Dual-Rate Diffusion speeds up sampling in diffusion models by interleaving a heavy context encoder with a light denoising network.

A machine-rendered reading of the paper's core claim, the machinery that carries it, and where it could break.

Standard diffusion sampling repeatedly evaluates a large neural network at every step, which is computationally expensive. The proposed method runs the heavy encoder only sparsely to extract high-dimensional features and reuses them with a lightweight model for the remaining steps. This reuse works because the features stay sufficiently stable and informative over short sequences of steps. On ImageNet the resulting samples match the quality of conventional approaches. The technique also pairs with distillation to achieve strong results with even fewer total steps.

Core claim

Dual-Rate Diffusion demonstrates that a heavy high-capacity context encoder can be evaluated at a lower rate than the denoising steps themselves. Its extracted features are fed to a light efficient denoising model that operates at the full rate. The separation allows the bulk of the computation to occur infrequently while still producing high-fidelity samples.

What carries the argument

The dual-rate interleaving schedule that evaluates the heavy context encoder sparsely and reuses its features in the light denoising model at every timestep.

Load-bearing premise

The high-dimensional features from the sparsely run heavy encoder remain informative and stable enough for the light model to reuse them across multiple steps without degrading output quality.

What would settle it

Measuring whether sample quality, measured by FID or human evaluation, declines noticeably when the heavy encoder is called less often than the schedule tested in the paper.
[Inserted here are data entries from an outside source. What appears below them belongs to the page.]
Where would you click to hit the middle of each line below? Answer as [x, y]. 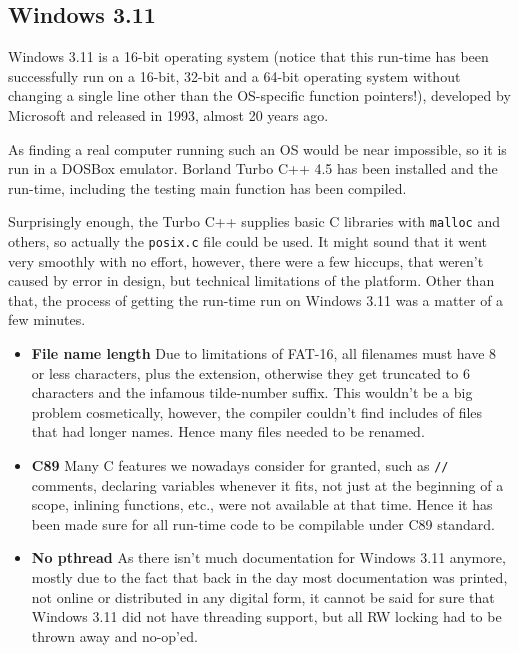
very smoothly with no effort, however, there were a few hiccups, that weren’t [246, 260]
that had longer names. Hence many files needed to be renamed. [228, 431]
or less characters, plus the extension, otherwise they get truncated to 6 [250, 372]
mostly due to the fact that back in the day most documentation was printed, [269, 577]
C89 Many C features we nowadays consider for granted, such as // [240, 465]
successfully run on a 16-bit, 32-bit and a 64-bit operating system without [234, 75]
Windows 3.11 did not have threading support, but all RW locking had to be [266, 616]
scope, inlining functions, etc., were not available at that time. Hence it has [262, 504]
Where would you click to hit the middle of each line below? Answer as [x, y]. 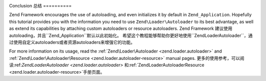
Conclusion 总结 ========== [40, 6]
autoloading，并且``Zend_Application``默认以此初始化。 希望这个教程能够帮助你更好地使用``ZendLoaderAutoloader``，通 [131, 35]
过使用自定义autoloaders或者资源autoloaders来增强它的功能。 [72, 42]
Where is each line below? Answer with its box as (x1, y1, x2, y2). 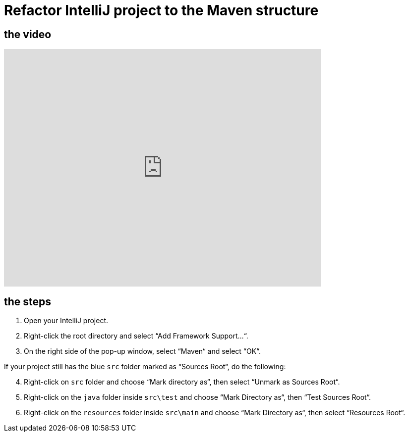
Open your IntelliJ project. (24, 316, 109, 325)
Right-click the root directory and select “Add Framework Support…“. (24, 332, 248, 340)
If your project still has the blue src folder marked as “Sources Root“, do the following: (4, 362, 286, 371)
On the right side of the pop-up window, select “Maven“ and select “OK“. (24, 347, 261, 356)
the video (4, 28, 52, 41)
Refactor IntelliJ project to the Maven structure (4, 2, 319, 19)
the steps (4, 295, 52, 308)
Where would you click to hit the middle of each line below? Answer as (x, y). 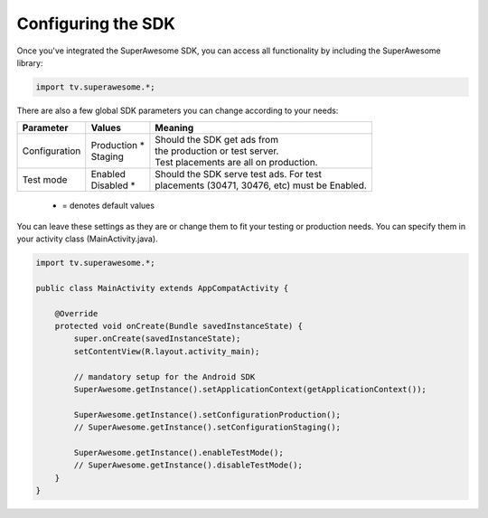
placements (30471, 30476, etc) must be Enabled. (261, 185)
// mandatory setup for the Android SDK (164, 377)
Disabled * (113, 185)
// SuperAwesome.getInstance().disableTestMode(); (188, 465)
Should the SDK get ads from (217, 140)
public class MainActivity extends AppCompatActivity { (162, 288)
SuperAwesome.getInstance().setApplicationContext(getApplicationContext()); (250, 389)
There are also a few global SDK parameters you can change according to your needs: (178, 110)

read the original abstract

Diffusion models achieve state-of-the-art generative performance but suffer from high computational costs during inference due to the repeated evaluation of a heavy neural network. In this work, we propose Dual-Rate Diffusion, a method to accelerate sampling by interleaving the execution of a heavy high-capacity context encoder and a light efficient denoising model. The context encoder is evaluated sparsely to extract high-dimensional features, which are effectively reused by the light denoising model at every step to refine the sample efficiently. This approach significantly accelerates inference without compromising sample quality. On ImageNet benchmarks, Dual-Rate Diffusion matches the performance of standard baselines while reducing computational cost by a factor of $2$-$4$. Furthermore, we demonstrate that our method is compatible with distillation techniques, such as Moment Matching Distillation, enabling further efficiency gains in few-step generation.

Editorial analysis

A structured set of objections, weighed in public.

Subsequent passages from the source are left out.